Understanding aiohttp webservices

As of Fall 2024, aiohttp is the most popular web framework on PyPI with over 6 million downloads a day.

The goal of this page is to give a conceptual overview of how it works under the hood: that is, what it is doing when you run it.

1 Couroutines everywhere

Web frameworks try to hide the complexity of having many clients connect concurrently. Some do this with threads, but aiohttp does it with coroutines. Almost all of its code, and almost all code you write to use it, consists of async def coroutine functions.

Recall that coroutine functions in Python do not fully execute when you invoke them; instead they return coroutine objects that can be stated, stopped, and resumed by a scheduling program like that found in asyncio.run.

aiohttp uses a wrapper around asyncio.run called aiohttp.web.run_app. This function never returns: it accepts an Application object and uses it to decide how to respond to any incoming HTTP requests.

2 Parsing and Routing Requests

The main service provided by aiohttp is

  1. Setting up a TCP/IP server (i.e. opening sockets).
  2. Parsing HTTP requests sent to it (like you did in MP 5).
  3. Sending those parsed requests to functions you registered based on their path and method.
  4. sending the results of your functions back to those who sent the requests, formatted as HTTP responses.

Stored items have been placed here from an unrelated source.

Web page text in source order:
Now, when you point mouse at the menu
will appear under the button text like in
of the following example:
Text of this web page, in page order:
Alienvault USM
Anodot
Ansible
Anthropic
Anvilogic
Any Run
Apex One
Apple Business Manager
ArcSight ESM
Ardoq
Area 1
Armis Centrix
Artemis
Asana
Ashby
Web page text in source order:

The third of these steps requires the most intervention because we have to tell it what methods and paths we want to go to which of our functions. There are multiple ways to do that, but a common and effective one is to

  1. Make a routing table, which is effectively a dict with (method, host) pairs as keys and your functions as values.

    from aiohttp import web
    routes = web.RouteTableDef()
  2. Decorate each function you write with the method and path you want to send to it

    @routes.get("/some/path")
    async def handle_this_path(req : web.Request) -> web.Response:
        return web.Response(status=500, text='Server is incomplete')

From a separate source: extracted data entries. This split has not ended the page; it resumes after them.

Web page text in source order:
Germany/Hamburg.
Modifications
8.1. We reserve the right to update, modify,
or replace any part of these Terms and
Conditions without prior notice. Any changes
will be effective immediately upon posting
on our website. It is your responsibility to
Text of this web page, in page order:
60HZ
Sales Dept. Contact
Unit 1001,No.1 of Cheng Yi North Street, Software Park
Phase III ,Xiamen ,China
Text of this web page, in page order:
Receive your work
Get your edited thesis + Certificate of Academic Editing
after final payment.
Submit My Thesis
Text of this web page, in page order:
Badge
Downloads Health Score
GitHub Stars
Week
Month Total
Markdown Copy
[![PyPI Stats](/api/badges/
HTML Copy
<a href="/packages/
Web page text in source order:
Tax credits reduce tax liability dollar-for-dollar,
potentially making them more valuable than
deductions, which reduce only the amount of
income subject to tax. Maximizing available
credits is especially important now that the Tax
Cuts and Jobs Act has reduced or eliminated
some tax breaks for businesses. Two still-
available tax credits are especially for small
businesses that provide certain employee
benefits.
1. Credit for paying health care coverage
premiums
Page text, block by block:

    This decorator does allow some fancy processing with placeholders in the path and the like, but it’s basic operation is something like

    class RouteTableDef:
        """for illustrative purposed only; do not use"""
        def __init__(self):
            self.routes = {}
        def get(self, path):
            def wrapper(func):
                self.routes[('GET',path)] = func
                return func
            return wrapper

    In other words, get(path) returns a function wrapper which, given a function func, remembers that that func should be called for GET-method request to path and then returns func unchanged.

  3. After defining all functions you want to use, if running as a program (not an import), make an app that uses those routes and start it

    if __name__ == '__main__':
        app = web.Application()
        app.add_routes(routes)
        web.run_app(app) # this function never returns

    run_app opens a server socket, accepts client sockets, parses any messages sent by the client as HTTP Requests, compares the requests to the routes in routes, and if it finds a match calls that function; otherwise it returns a 404 Not Found HTTP response.

    Because it might take arbitrarily long to get an HTTP request and there’s no upper limit to how many may arrive, run_app never returns: it keeps running until you kill the app from the command line with Ctrl+C. Code in the file after run_app won’ be executed.

In essence, these components mean you can focus on writing functions that decide what response to give to each request without worrying about all of the details of sockets and HTTP formatting and so on.